Estos siete consejos nos ayudarán a mitigar los síntomas y a hacer frente al otoño con energía y buen talante: 

1. Aunque con los ritmos que llevamos no es fácil es recomendable exponernos al sol al menos diez minutos diarios, preferiblemente a primera hora de la mañana. 

2. Hidratarnos correctamente. Un cuerpo hidratado se enfrenta mejor al cansancio. Tomar entre litro y medio y dos litros al día y procurar no tomar bebidas frías. 

3. Realizar regularmente algún tipo de ejercicio físico. Y mejor si este puede ser al aire libre. Procurar al menos caminar 30 minutos diarios. 

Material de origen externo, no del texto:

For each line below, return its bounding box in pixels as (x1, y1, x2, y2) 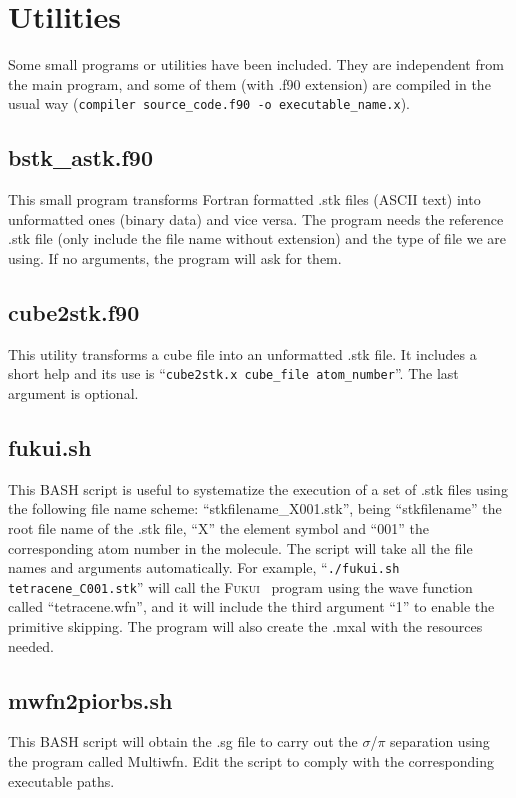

4. Dormir correctamente para adaptarnos a las horas de luz solar. Intentar cenar temprano para facilitar el sueño. 

5. Seguir una dieta equilibrada en la que abunden frutas y verduras. 

6. Compartir el ocio con la familia y amigos y planificar viajes o excursiones. 

7. Sonreír y cantar una canción alegre cada día. 

¿Qué alimentos son los más recomendables? 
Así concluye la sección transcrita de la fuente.